--- The input Enclosed Below ---

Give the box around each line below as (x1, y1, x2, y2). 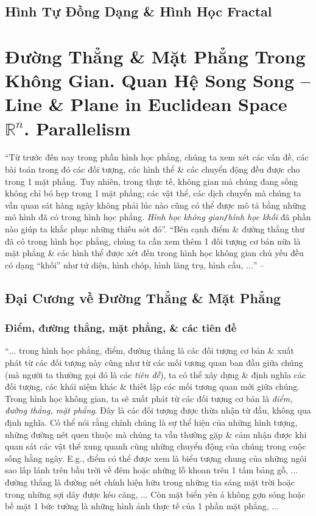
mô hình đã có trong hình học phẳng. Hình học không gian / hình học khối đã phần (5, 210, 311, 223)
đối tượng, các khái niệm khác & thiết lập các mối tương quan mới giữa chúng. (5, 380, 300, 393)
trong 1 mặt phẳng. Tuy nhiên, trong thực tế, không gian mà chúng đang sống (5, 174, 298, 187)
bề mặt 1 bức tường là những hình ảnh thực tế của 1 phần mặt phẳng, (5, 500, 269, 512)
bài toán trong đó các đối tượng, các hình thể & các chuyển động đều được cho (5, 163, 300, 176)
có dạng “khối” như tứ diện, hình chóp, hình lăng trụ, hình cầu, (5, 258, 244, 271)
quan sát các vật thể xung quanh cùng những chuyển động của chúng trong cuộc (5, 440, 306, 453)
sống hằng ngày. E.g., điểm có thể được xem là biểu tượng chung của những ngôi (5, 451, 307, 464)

--- End of Enclosed The input ---
--- The input Enclosed Below ---

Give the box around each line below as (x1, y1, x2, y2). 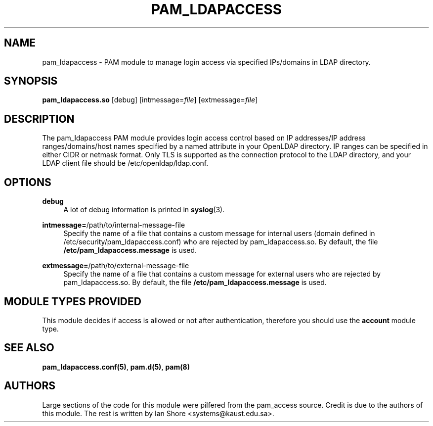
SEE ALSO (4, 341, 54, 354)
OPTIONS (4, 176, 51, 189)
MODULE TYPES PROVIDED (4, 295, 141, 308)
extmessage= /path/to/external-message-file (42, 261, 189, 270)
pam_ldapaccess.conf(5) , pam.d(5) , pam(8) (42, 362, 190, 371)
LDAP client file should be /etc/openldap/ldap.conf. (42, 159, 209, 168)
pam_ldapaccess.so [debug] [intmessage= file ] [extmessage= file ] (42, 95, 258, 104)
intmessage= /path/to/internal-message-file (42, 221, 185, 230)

--- End of Enclosed The input ---
--- The input Enclosed Below ---

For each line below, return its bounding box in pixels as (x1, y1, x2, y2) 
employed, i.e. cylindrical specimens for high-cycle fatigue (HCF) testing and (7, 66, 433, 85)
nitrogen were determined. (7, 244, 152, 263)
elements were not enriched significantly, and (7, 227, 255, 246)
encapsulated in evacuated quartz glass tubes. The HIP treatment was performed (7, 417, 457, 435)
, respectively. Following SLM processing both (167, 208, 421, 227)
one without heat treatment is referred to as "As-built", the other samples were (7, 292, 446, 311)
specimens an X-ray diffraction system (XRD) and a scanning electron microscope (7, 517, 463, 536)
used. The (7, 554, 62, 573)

--- End of Enclosed The input ---

Which lines above contain "không"? Show each of them.

# Written solution
mô hình đã có trong hình học phẳng. Hình học không gian / hình học khối đã phần (5, 210, 311, 223)
trong 1 mặt phẳng. Tuy nhiên, trong thực tế, không gian mà chúng đang sống (5, 174, 298, 187)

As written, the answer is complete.